8 Brothers and sisters, think about the things that are good and worthy of praise. Think about the things that are true and honorable and right and pure and beautiful and respected. (Philippians 4:8)

There are times when I think too much about the negative, but even in a place where so many people are not kind, there can still be something good.

Prayer:

Heavenly Father, thank You for showing us Your goodness, and giving us moments when we can pause and be thankful. Please help us to focus on the good, those things that are beautiful and praise worthy.

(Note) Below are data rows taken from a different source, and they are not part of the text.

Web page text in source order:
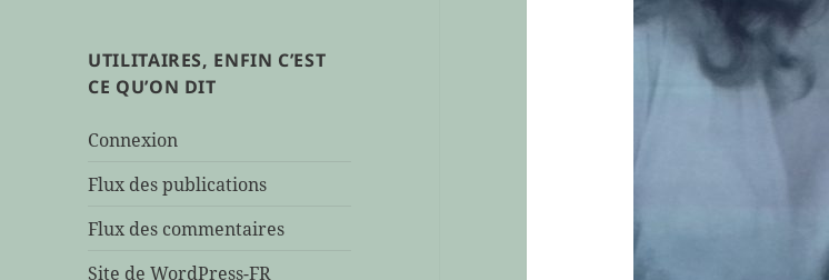
maison[s]témoin,
bah,
en
ça
fait
UTILITAIRES, ENFIN C’EST
CE QU’ON DIT
Connexion
Flux des publications
Flux des commentaires
Site de WordPress-FR

Strength in Times of Weakness

Strength in Times of Weakness
August 31, 2019

There are times when we have a difficult project to do and we wonder if we can really do it. This week I had two. I had one project on Thursday and one earlier today that I was not sure if I could do, but God provided the strength and the ability to do so. There is a verse I think of:

9 But he said to me, “My grace is enough for you. When you are weak, my power is made perfect in you.” (2 Corinthians 12:9)

This whole experience living in the desert has been a larger picture of something that has been really hard, and God has helped in so many ways, I really hope to leave this place soon, but in real moments such as today, God has shown up to say that He will and He does help us.

Prayer:

Heavenly Father, thank You that You are with us every moment, and every step in our lives. Sometimes, it can seem like You are far away, and it is in these moments when we need to know that You are close. Please help us know that You are near, and Your strength helps when we feel weak.

Trying to Find Hope

Trying to Find Hope
August 24,2019

This week I received many prayer requests for physical healing. The ones that bother me the most are the prayer requests for very young children who are going through a tough time. I have had a physical condition for the last seven years where I struggle walking even very short distance. I really struggle recently about the goodness of God. Within the last two weeks, I fell once, and nearly fell while trying to go up an incline because my legs are very week. I am starting to read the Bible from Genesis to the end for the first time in a very long time. I came to chapter 16 of Genesis:

7 The angel of the Lord found Hagar near a spring in the desert; it was the spring that is beside the road to Shur. 8 And he said, “Hagar, slave of Sarai, where have you come from, and where are you going?”
“I’m running away from my mistress Sarai,” she answered.
9 Then the angel of the Lord told her, “Go back to your mistress and submit to her.” 10 The angel added, “I will increase your descendants so much that they will be too numerous to count.”
11 The angel of the Lord also said to her:
“You are now pregnant
and you will give birth to a son.
You shall name him Ishmael,
for the Lord has heard of your misery.
12
He will be a wild donkey of a man;
his hand will be against everyone
and everyone’s hand against him,
and he will live in hostility
toward all his brothers.”
13 She gave this name to the Lord who spoke to her: “You are the God who sees me,” for she said, “I have now seen the One who sees me.” 14 That is why the well was called Beer Lahai Roi; it is still there, between Kadesh and Bered. (genesis 16:7-14)

The fact that God sees us, He knows us, and He speaks into our lives is a very encouraging thing. I want so much to experience God’s presence, His provision in every area, including healing, but at this moment, I am struggling to believe that God is still good, I need a greater faith in who He is.

Prayer:

Heavenly Father, thank You that You see everything, and know our situation, and somehow in the midst of that, You ehlp us. Recently I am struggling to experience Your goodness, Your presence, and power in my life. So many people need You, and they need healing in their lives, and I am struggling to find hope. Please help me to experience Your power, Your presence more and more.